PHP Session Management
In Chapter 8 we showed how to build session-based applications using the PHP session management functions. Applications use these functions to initialize sessions and register session variables as shown in Example D-1. This simple script initializes a session and registers two session variables: count and start.
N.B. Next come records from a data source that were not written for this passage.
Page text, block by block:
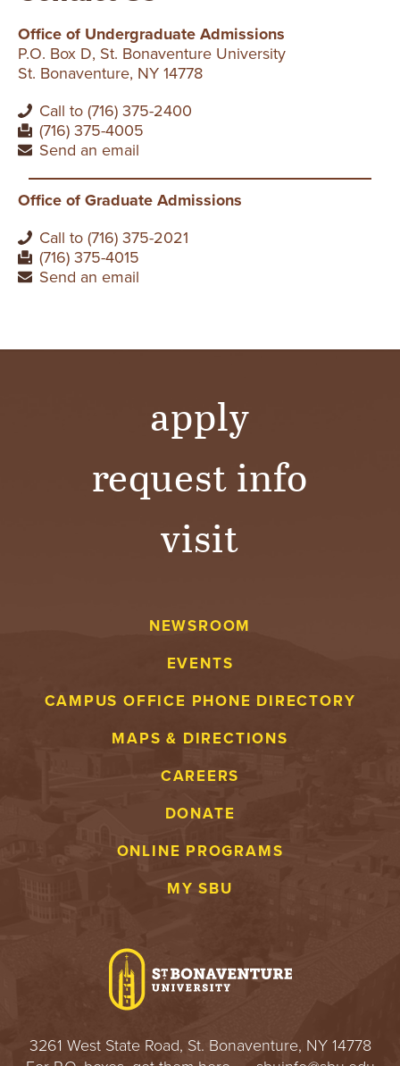
Office of Undergraduate Admissions
P.O. Box D, St. Bonaventure University
St. Bonaventure, NY 14778
Call to (716) 375-2400
(716) 375-4005
Send an email
Office of Graduate Admissions
Call to (716) 375-2021
(716) 375-4015
Send an email
apply
request info
visit
NEWSROOM
EVENTS
CAMPUS OFFICE PHONE DIRECTORY
MAPS & DIRECTIONS
CAREERS
DONATE
ONLINE PROGRAMS
MY SBU
3261 West State Road, St. Bonaventure, NY 14778
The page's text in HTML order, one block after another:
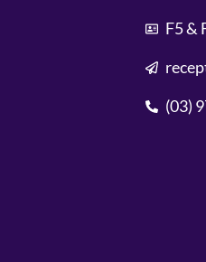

Example D-1. A simple PHP script that uses a session
<?php
// Initialize a session. This call either creates
// a new session or re-establishes an existing one.
session_start( );
// If this is a new session, then the variable
// $count is not registered
if (!session_is_registered("count"))
{
session_register("count");
session_register("start");
$count = 0;
$start = time( );
}
else
{
$count++;
}
$sessionId = session_id( );
?>
<!DOCTYPE HTML PUBLIC
"-//W3C//DTD HTML 4.0 Transitional//EN"
"http://www.w3.org/TR/html4/loose.dtd" >
<html>
<body>
<p>This page points at a session
(<?=$sessionId ?>)
<br>count = <?=$count ?>.
<br>start = <?=$start ?>.
<p>This session has lasted
<?php
$duration = time( ) - $start;
echo "$duration";
?>
seconds.
</body>
</html>
By default, PHP manages sessions by storing session variables in files on disk and uses the session ID as part of the filename. The session management functions and file storage are discussed in more detail in Chapter 8.
PHP allows user-defined handlers to be written that change how sessions are managed. The handlers define how PHP starts and terminates sessions, stores and retrieves session variables, and removes idle sessions with garbage collection. By implementing user-defined handlers, a developer can modify how PHP sessions are stored, without needing to change any application logic. PHP scripts, such as that shown in Example D-1, don't need to be modified except for an additional include directive to use the user-defined session management handlers.